Nascemos um para o
outro, dessa argila
De que são feitas as
criaturas raras
Tens legendas pagãs
nas carnes claras
E eu tenho a alma
dos faunos na pupila
Às belezas heroicas
te comparas
E em mim a luz
olímpica cintila
Gritam em nós todas
as nobres taras
Daquela Grécia
esplêndida e tranquila
É tanta a glória que
nos encaminha
Em nosso amor de
seleção, profundo
Que (ouço ao longe o
oráculo de Elêusis)
Se um dia eu fosse
teu e fosses minha
O nosso amor
conceberia um mundo
E do teu ventre
nasceriam deuses.
Raul de Leoni nasceu
em Petrópolis, em 30 de outubro de 1895. Em 1913, aos 18 anos, ele parte para
Europa, visitando Inglaterra, França, Itália, Espanha e Portugal. Em 1919
publica o seu primeiro livro de poesias, chamado “Ode a um poeta morto”, dedicado a Olavo Bilac.
Da viagem à Europa
nasceu sua inspiração para escrever o livro “Luz Mediterrânea” - publicado em 1922, na época da Semana de Arte
Moderna - um marco na Literatura Brasileira. Em 1926, com apenas 31 anos, Raul de
Leoni morre e é enterrado em Petrópolis.
A crítica brasileira
demorou muito em reconhecer o valor de sua obra poética. De Leoni viveu no crepúsculo do
século XIX e na aurora do século XX e, por isso, enquanto alguns críticos o consideravam
parnasiano, outros pretendiam ver nele um poeta simbolista.
Compôs este soneto - Argila - inspirado nas legendas pagãs, na alma dos faunos, a luz
olímpica, o oráculo de Elêusis, símbolos daquela Grécia Antiga, esplendida e tranquila:
"Alma dos faunos" - fauno era
uma divindade mitológica campestre, caprípede. Aqui o poeta usa uma metáfora.
“Te comparas às belezas heroicas” - como, por exemplo, Helena de
Tróia; ou Nausica, amada de Ulisses, o herói da Odisséia; ou a
própria Vênus, a deusa da Beleza.
“Luz olímpica” - vem das Olimpíadas, originalmente idealizadas pelos
gregos da Antiguidade. O nome é uma homenagem ao Olimpo, considerado a "morada dos deuses".
“Ouço ao longe o oráculo de Elêusis” - o oráculo era uma
espécie de “conselho divino”, que
respondia às consultas e orientava os crentes, um hábito muito comum na época
Elêusis é uma região
perto de Atenas, de grande fertilidade, onde se realizavam festas em honra de
Ceres, a deusa da Agricultura. Vem daí a origem da palavra “cereal”.

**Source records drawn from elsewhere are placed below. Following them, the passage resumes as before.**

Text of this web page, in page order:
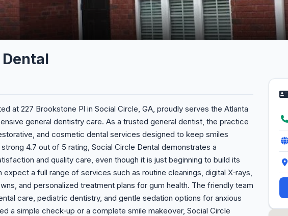
at 227 Brookstone Pl in Social Circle, GA, proudly serves the Atlanta
general dentistry care. As a trusted general dentist, the practice
and cosmetic dental services designed to keep smiles
4.7 out of 5 rating, Social Circle Dental demonstrates a
and quality care, even though it is just beginning to build its
a full range of services such as routine cleanings, digital X‑rays,
and personalized treatment plans for gum health. The friendly team
care, pediatric dentistry, and gentle sedation options for anxious
a simple check‑up or a complete smile makeover, Social Circle
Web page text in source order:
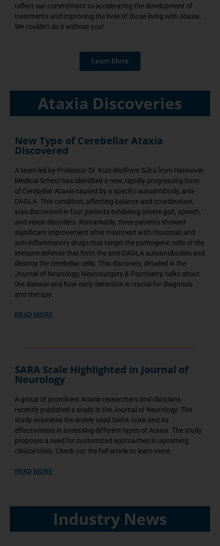
reflect our commitment to accelerating the development of
treatments and improving the lives of those living with Ataxia.
We couldn’t do it without you!
Learn More
Ataxia Discoveries
New Type of Cerebellar Ataxia
Discovered
A team led by Professor Dr. Kurt-Wolfram Sühs from Hannover
Medical School has identified a new, rapidly progressing form
of Cerebellar Ataxia caused by a specific autoantibody, anti-
DAGLA. This condition, affecting balance and coordination,
was discovered in four patients exhibiting severe gait, speech,
and vision disorders. Remarkably, three patients showed
significant improvement after treatment with rituximab and
anti-inflammatory drugs that target the pathogenic cells of the
immune defense that form the anti-DAGLA autoantibodies and
destroy the cerebellar cells. This discovery, detailed in the
Journal of Neurology, Neurosurgery & Psychiatry, talks about
the disease and how early detection is crucial for diagnosis
and therapy.
READ MORE
SARA Scale Highlighted in Journal of
Neurology
A group of prominent Ataxia researchers and clinicians
recently published a study in the Journal of Neurology. The
study examines the widely used SARA scale and its
effectiveness in assessing different types of Ataxia. The study
proposes a need for customized approaches in upcoming
clinical trials. Check out the full article to learn more.
READ MORE
Industry News
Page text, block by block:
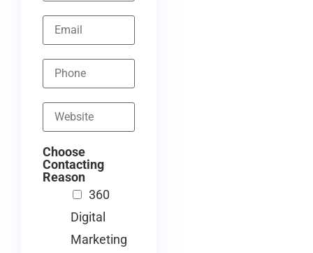
Choose
Contacting
Reason
360
Digital
Marketing
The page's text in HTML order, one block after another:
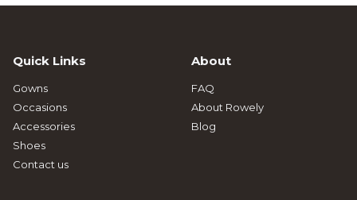
Quick Links
Gowns
Occasions
Accessories
Shoes
Contact us
About
FAQ
About Rowely
Blog
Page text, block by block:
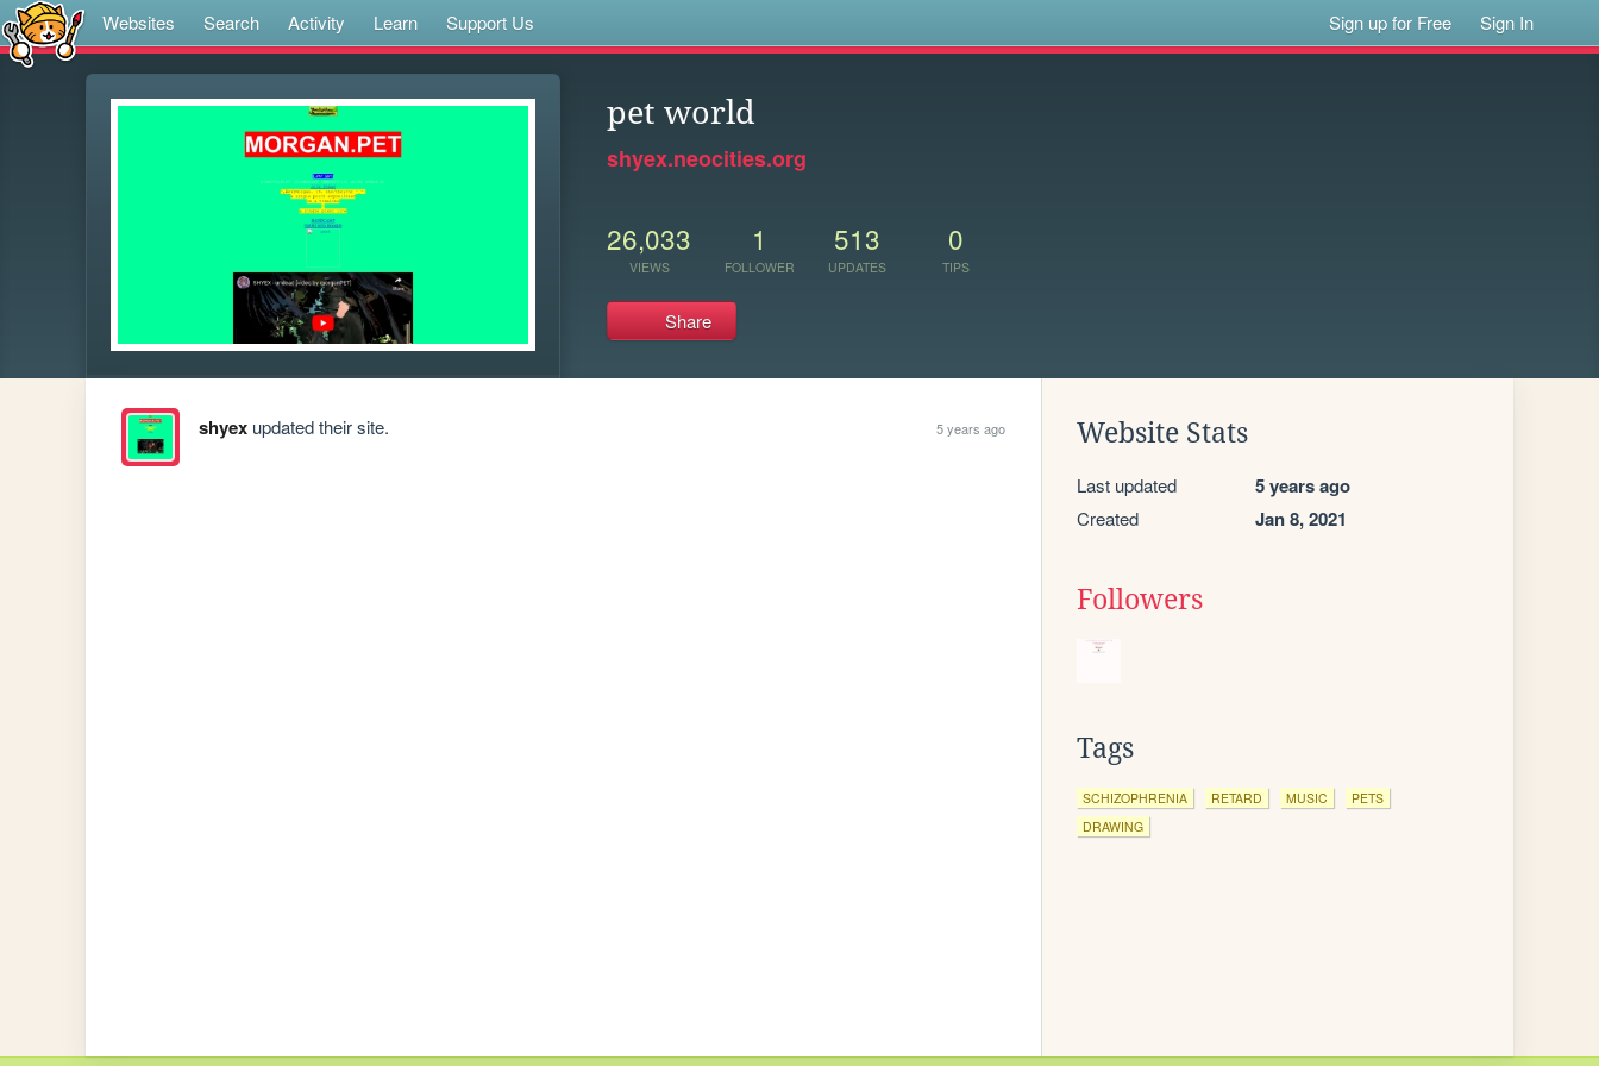
Websites Search Activity Learn Support Us Sign up for Free Sign In
pet world
shyex.neocities.org
26,033
VIEWS
1
FOLLOWER
513
UPDATES
0
TIPS
Share
shyexupdated their site. 5 years ago Website Stats
Last updated 5 years ago
Created Jan 8, 2021
Followers
Tags
SCHIZOPHRENIA RETARD MUSIC
PETS
DRAWING
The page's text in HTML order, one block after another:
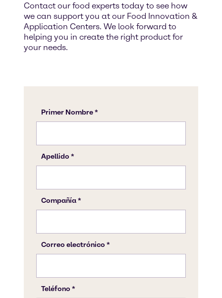
Contact our food experts today to see how
we can support you at our Food Innovation &
Application Centers. We look forward to
helping you in create the right product for
your needs.
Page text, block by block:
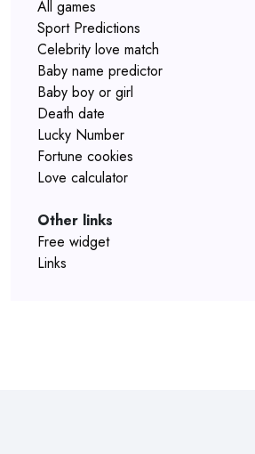
All games
Sport Predictions
Celebrity love match
Baby name predictor
Baby boy or girl
Death date
Lucky Number
Fortune cookies
Love calculator
Other links
Free widget
Links
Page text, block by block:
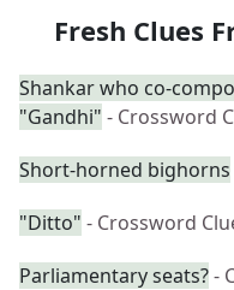
Fresh Clues
Shankar who co-
"Gandhi" - Crossword
Short-horned bighorns
"Ditto" - Crossword
Parliamentary seats?-
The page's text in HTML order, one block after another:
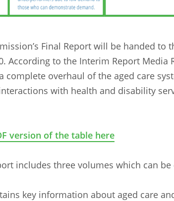
Final Report will be handed to
According to the Interim Report Media
complete overhaul of the aged care
with health and disability
version of the table here
includes three volumes which can
key information about aged care
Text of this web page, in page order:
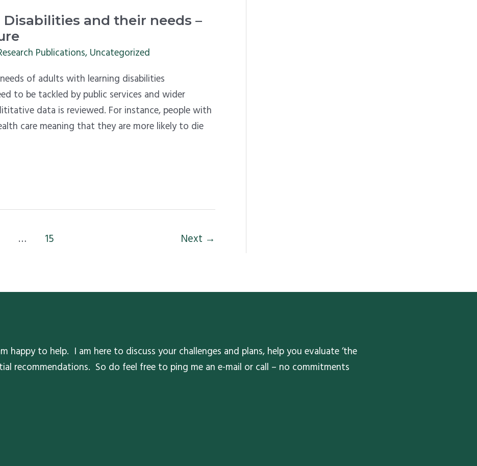
and their needs –
Publications,Uncategorized
of adults with learning disabilities
to be tackled by public services and wider
data is reviewed. For instance, people with
care meaning that they are more likely to die
… 15 Next →
happy to help. I am here to discuss your challenges and plans, help you evaluate ‘the
recommendations. So do feel free to ping me an e-mail or call – no commitments
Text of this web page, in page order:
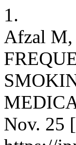
1.
Afzal M,
Nov. 25
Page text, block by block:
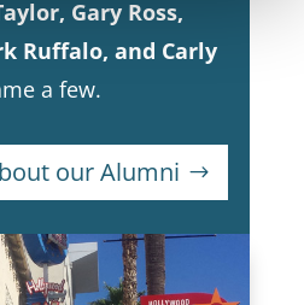
Gary Ross,
Ruffalo, and Carly
a few.
our Alumni
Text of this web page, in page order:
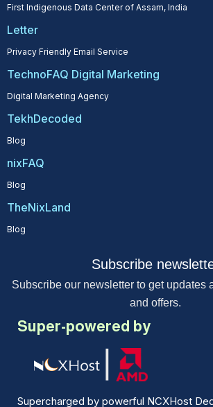
First Indigenous Data Center of Assam, India
Letter
Privacy Friendly Email Service
TechnoFAQ Digital Marketing
Digital Marketing Agency
TekhDecoded
Blog
nixFAQ
Blog
TheNixLand
Blog
Subscribe
Subscribe our newsletter to get updates
and offers.
Super-powered by
Supercharged by powerful NCXHost

A estrutura de qualquer soneto (para quem ainda não sabe) é a seguinte: são quatro estrofes, sendo as
duas primeiras compostas de quatro versos e as duas últimas de
três. São encerrados com a chamada “chave de ouro”, na beleza e originalidade dos últimos versos.
“Se um dia eu fosse teu e fosses minha
O nosso
amor conceberia um mundo
E do teu ventre nasceriam
deuses...”
Segundo Agripino Grieco, todo brasileiro deveria saber de cor este soneto. É um
poema em que a sublimação atingiu tal altitude poética, que o próprio amor
erótico se torna de todo transfigurado. Raul de Leoni
é um clássico no sentido universal da palavra e este soneto é um poderoso
sopro de espírito moderno na linguagem.